■ Work instruction:
The answer should hold only the lines from the one containing "Рейтинг: 7 / 10 Голосов: 1" through the one containing "progresul în timp real și antrenează-ți" in the entries below, copied exactly, without pictures.

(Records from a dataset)
------
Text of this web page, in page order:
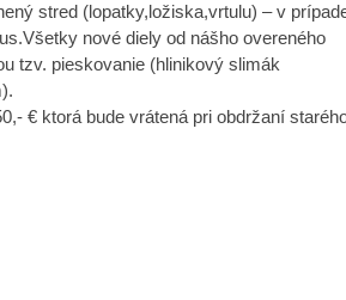
stred (lopatky,ložiska,vrtulu) – v
nové diely od nášho overeného
tzv. pieskovanie (hlinikový slimák
€ ktorá bude vrátená pri obdržaní
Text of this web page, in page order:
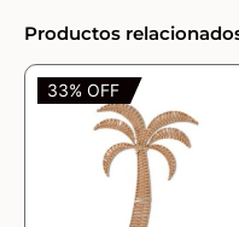
Productos
33% OFF
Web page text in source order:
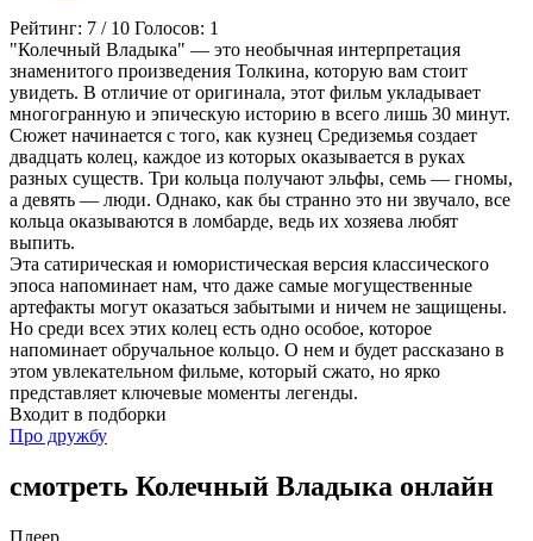
Рейтинг: 7 / 10 Голосов: 1
"Колечный Владыка" — это необычная интерпретация
знаменитого произведения Толкина, которую вам стоит
увидеть. В отличие от оригинала, этот фильм укладывает
многогранную и эпическую историю в всего лишь 30 минут.
Сюжет начинается с того, как кузнец Средиземья создает
двадцать колец, каждое из которых оказывается в руках
разных существ. Три кольца получают эльфы, семь — гномы,
а девять — люди. Однако, как бы странно это ни звучало, все
кольца оказываются в ломбарде, ведь их хозяева любят
выпить.
Эта сатирическая и юмористическая версия классического
эпоса напоминает нам, что даже самые могущественные
артефакты могут оказаться забытыми и ничем не защищены.
Но среди всех этих колец есть одно особое, которое
напоминает обручальное кольцо. О нем и будет рассказано в
этом увлекательном фильме, который сжато, но ярко
представляет ключевые моменты легенды.
Входит в подборки
Про дружбу
смотреть Колечный Владыка онлайн
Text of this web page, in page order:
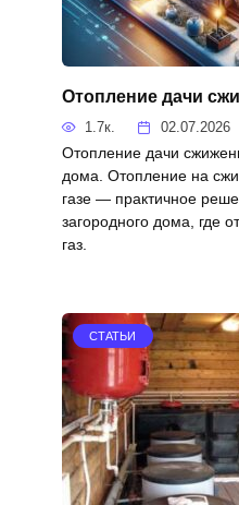
Отопление дачи
1.7к. 02.07.2026
Отопление дачи
дома. Отопление на
газе — практичное
загородного дома, где
газ.
СТАТЬИ
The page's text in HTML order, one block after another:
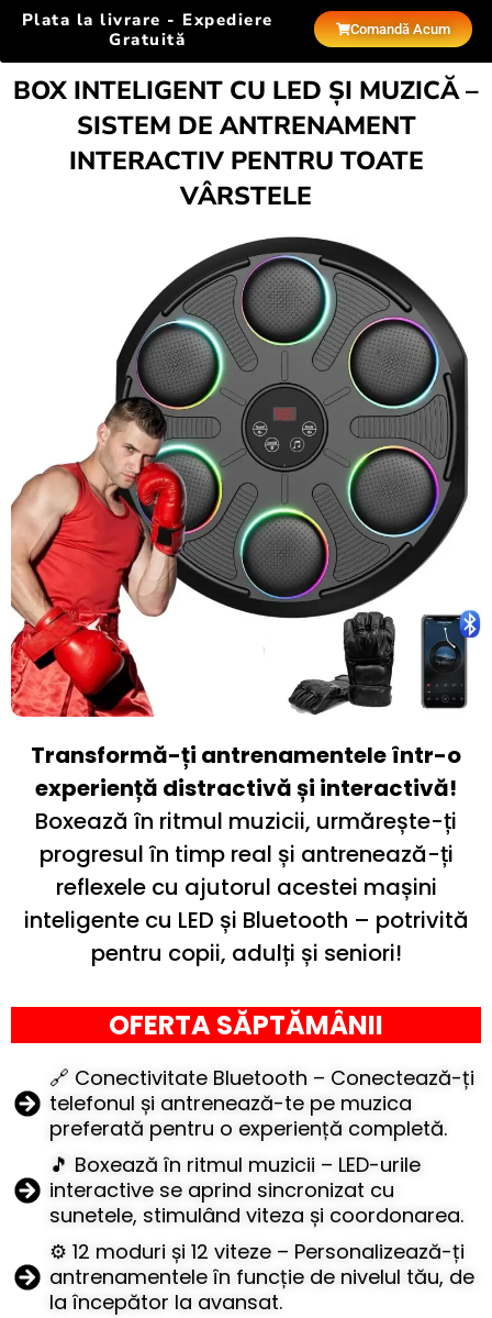
Plata la livrare - Expediere
Gratuită
Comandă Acum
BOX INTELIGENT CU LED ȘI MUZICĂ –
SISTEM DE ANTRENAMENT
INTERACTIV PENTRU TOATE
VÂRSTELE
Transformă-ți antrenamentele într-o
experiență distractivă și interactivă!
Boxează în ritmul muzicii, urmărește-ți
progresul în timp real și antrenează-ți
reflexele cu ajutorul acestei mașini
inteligente cu LED și Bluetooth – potrivită
pentru copii, adulți și seniori!
OFERTA SĂPTĂMÂNII
🔗 Conectivitate Bluetooth – Conectează-ți
telefonul și antrenează-te pe muzica
preferată pentru o experiență completă.
🎵 Boxează în ritmul muzicii – LED-urile
interactive se aprind sincronizat cu
sunetele, stimulând viteza și coordonarea.
⚙️ 12 moduri și 12 viteze – Personalizează-ți
antrenamentele în funcție de nivelul tău, de
la începător la avansat.
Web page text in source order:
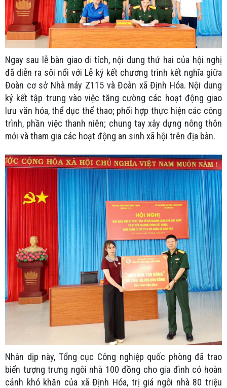
Ngay sau lễ bàn giao di tích, nội dung thứ hai của hội nghị
đã diễn ra sôi nổi với Lễ ký kết chương trình kết nghĩa giữa
Đoàn cơ sở Nhà máy Z115 và Đoàn xã Định Hóa. Nội dung
ký kết tập trung vào việc tăng cường các hoạt động giao
lưu văn hóa, thể dục thể thao; phối hợp thực hiện các công
trình, phần việc thanh niên; chung tay xây dựng nông thôn
mới và tham gia các hoạt động an sinh xã hội trên địa bàn.
Nhân dịp này, Tổng cục Công nghiệp quốc phòng đã trao
biển tượng trưng ngôi nhà 100 đồng cho gia đình có hoàn
cảnh khó khăn của xã Định Hóa, trị giá ngôi nhà 80 triệu
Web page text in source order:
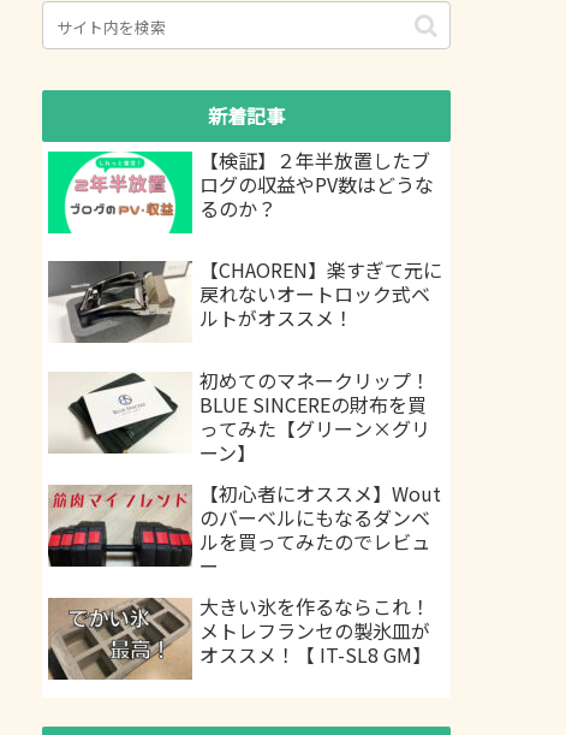
新着記事
【検証】２年半放置したブ
ログの収益やPV数はどうな
るのか？
【CHAOREN】楽すぎて元に
戻れないオートロック式ベ
ルトがオススメ！
初めてのマネークリップ！
BLUE SINCEREの財布を買
ってみた【グリーン×グリ
ーン】
【初心者にオススメ】Wout
のバーベルにもなるダンベ
ルを買ってみたのでレビュ
ー
大きい氷を作るならこれ！
メトレフランセの製氷皿が
オススメ！【 IT-SL8 GM】
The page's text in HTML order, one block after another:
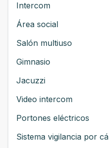
Intercom
Área social
Salón multiuso
Gimnasio
Jacuzzi
Video intercom
Portones eléctricos
Sistema vigilancia por
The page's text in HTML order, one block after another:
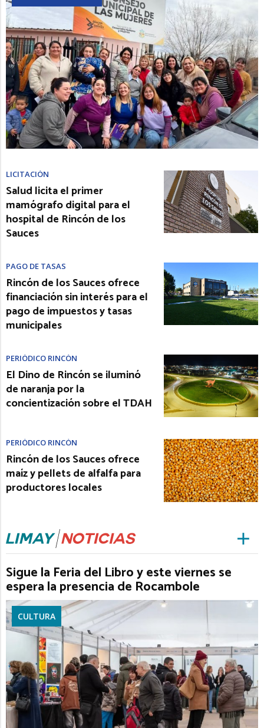
LICITACIÓN
Salud licita el primer
mamógrafo digital para el
hospital de Rincón de los
Sauces
PAGO DE TASAS
Rincón de los Sauces ofrece
financiación sin interés para el
pago de impuestos y tasas
municipales
PERIÓDICO RINCÓN
El Dino de Rincón se iluminó
de naranja por la
concientización sobre el TDAH
PERIÓDICO RINCÓN
Rincón de los Sauces ofrece
maíz y pellets de alfalfa para
productores locales
Sigue la Feria del Libro y este viernes se
espera la presencia de Rocambole
CULTURA
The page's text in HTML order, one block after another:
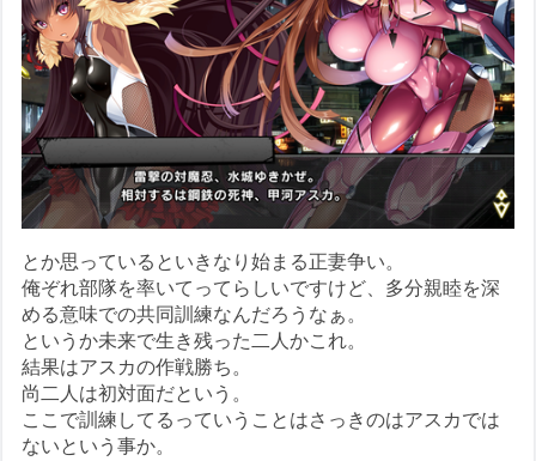
とか思っているといきなり始まる正妻争い。
俺ぞれ部隊を率いてってらしいですけど、多分親睦を深
める意味での共同訓練なんだろうなぁ。
というか未来で生き残った二人かこれ。
結果はアスカの作戦勝ち。
尚二人は初対面だという。
ここで訓練してるっていうことはさっきのはアスカでは
ないという事か。
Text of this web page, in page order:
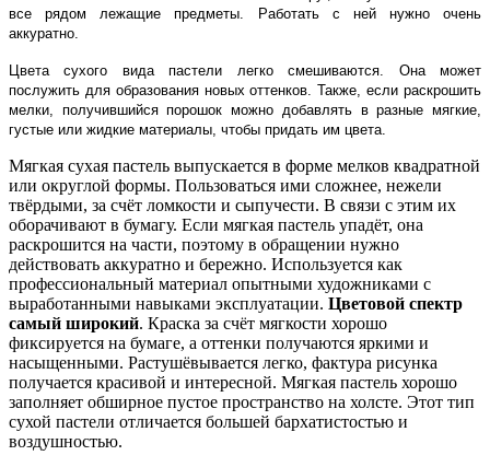
все рядом лежащие предметы. Работать с ней нужно очень
аккуратно.
Цвета сухого вида пастели легко смешиваются. Она может
послужить для образования новых оттенков. Также, если раскрошить
мелки, получившийся порошок можно добавлять в разные мягкие,
густые или жидкие материалы, чтобы придать им цвета.
Мягкая сухая пастель выпускается в форме мелков квадратной
или округлой формы. Пользоваться ими сложнее, нежели
твёрдыми, за счёт ломкости и сыпучести. В связи с этим их
оборачивают в бумагу. Если мягкая пастель упадёт, она
раскрошится на части, поэтому в обращении нужно
действовать аккуратно и бережно. Используется как
профессиональный материал опытными художниками с
выработанными навыками эксплуатации. Цветовой спектр
самый широкий. Краска за счёт мягкости хорошо
фиксируется на бумаге, а оттенки получаются яркими и
насыщенными. Растушёвывается легко, фактура рисунка
получается красивой и интересной. Мягкая пастель хорошо
заполняет обширное пустое пространство на холсте. Этот тип
сухой пастели отличается большей бархатистостью и
воздушностью.
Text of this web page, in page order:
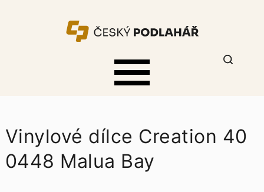
Vinylové dílce Creation 40
0448 Malua Bay
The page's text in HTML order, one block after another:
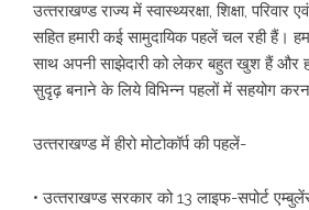
उत्‍तराखण्‍ड राज्‍य में स्‍वास्‍थ्‍यरक्षा, शिक्षा, परिवार
सहित हमारी कई सामुदायिक पहलें चल रही हैं।
साथ अपनी साझेदारी को लेकर बहुत खुश हैं और
सुदृढ़ बनाने के लिये विभिन्‍न पहलों में सहयोग
उत्‍तराखण्‍ड में हीरो मोटोकॉर्प की पहलें-
• उत्‍तराखण्‍ड सरकार को 13 लाइफ-सपोर्ट
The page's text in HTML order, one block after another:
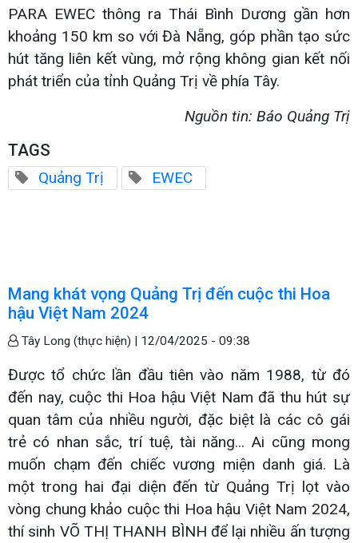
PARA EWEC thông ra Thái Bình Dương gần hơn
khoảng 150 km so với Đà Nẵng, góp phần tạo sức
hút tăng liên kết vùng, mở rộng không gian kết nối
phát triển của tỉnh Quảng Trị về phía Tây.
Nguồn tin: Báo Quảng Trị
TAGS
Quảng Trị EWEC
Mang khát vọng Quảng Trị đến cuộc thi Hoa
hậu Việt Nam 2024
Tây Long (thực hiện) | 12/04/2025 - 09:38
Được tổ chức lần đầu tiên vào năm 1988, từ đó
đến nay, cuộc thi Hoa hậu Việt Nam đã thu hút sự
quan tâm của nhiều người, đặc biệt là các cô gái
trẻ có nhan sắc, trí tuệ, tài năng... Ai cũng mong
muốn chạm đến chiếc vương miện danh giá. Là
một trong hai đại diện đến từ Quảng Trị lọt vào
vòng chung khảo cuộc thi Hoa hậu Việt Nam 2024,
thí sinh VÕ THỊ THANH BÌNH để lại nhiều ấn tượng
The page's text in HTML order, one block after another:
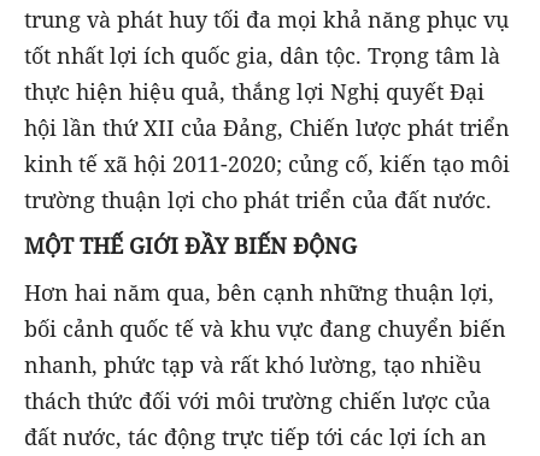
trung và phát huy tối đa mọi khả năng phục vụ
tốt nhất lợi ích quốc gia, dân tộc. Trọng tâm là
thực hiện hiệu quả, thắng lợi Nghị quyết Đại
hội lần thứ XII của Đảng, Chiến lược phát triển
kinh tế xã hội 2011-2020; củng cố, kiến tạo môi
trường thuận lợi cho phát triển của đất nước.
MỘT THẾ GIỚI ĐẦY BIẾN ĐỘNG
Hơn hai năm qua, bên cạnh những thuận lợi,
bối cảnh quốc tế và khu vực đang chuyển biến
nhanh, phức tạp và rất khó lường, tạo nhiều
thách thức đối với môi trường chiến lược của
đất nước, tác động trực tiếp tới các lợi ích an
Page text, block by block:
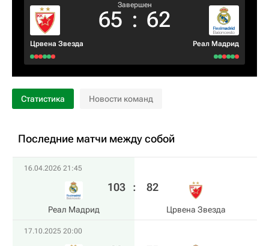
Црвена Звезда
Завершен
65 : 62
Реал Мадрид
Статистика Новости команд
Последние матчи между собой
16.04.2026 21:45
Реал Мадрид
103 : 82
Црвена Звезда
17.10.2025 20:00
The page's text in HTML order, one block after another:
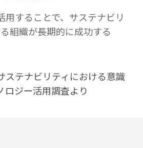
用することで、サステナビリ
組織が長期的に成功する
テナビリティにおける意識
ロジー活用調査より
------
■ Exercise output:
Рейтинг: 7 / 10 Голосов: 1
"Колечный Владыка" — это необычная интерпретация
знаменитого произведения Толкина, которую вам стоит
увидеть. В отличие от оригинала, этот фильм укладывает
многогранную и эпическую историю в всего лишь 30 минут.
Сюжет начинается с того, как кузнец Средиземья создает
двадцать колец, каждое из которых оказывается в руках
разных существ. Три кольца получают эльфы, семь — гномы,
а девять — люди. Однако, как бы странно это ни звучало, все
кольца оказываются в ломбарде, ведь их хозяева любят
выпить.
Эта сатирическая и юмористическая версия классического
эпоса напоминает нам, что даже самые могущественные
артефакты могут оказаться забытыми и ничем не защищены.
Но среди всех этих колец есть одно особое, которое
напоминает обручальное кольцо. О нем и будет рассказано в
этом увлекательном фильме, который сжато, но ярко
представляет ключевые моменты легенды.
Входит в подборки
Про дружбу
смотреть Колечный Владыка онлайн
Text of this web page, in page order:
Отопление дачи
1.7к. 02.07.2026
Отопление дачи
дома. Отопление на
газе — практичное
загородного дома, где
газ.
СТАТЬИ
The page's text in HTML order, one block after another:
Plata la livrare - Expediere
Gratuită
Comandă Acum
BOX INTELIGENT CU LED ȘI MUZICĂ –
SISTEM DE ANTRENAMENT
INTERACTIV PENTRU TOATE
VÂRSTELE
Transformă-ți antrenamentele într-o
experiență distractivă și interactivă!
Boxează în ritmul muzicii, urmărește-ți
progresul în timp real și antrenează-ți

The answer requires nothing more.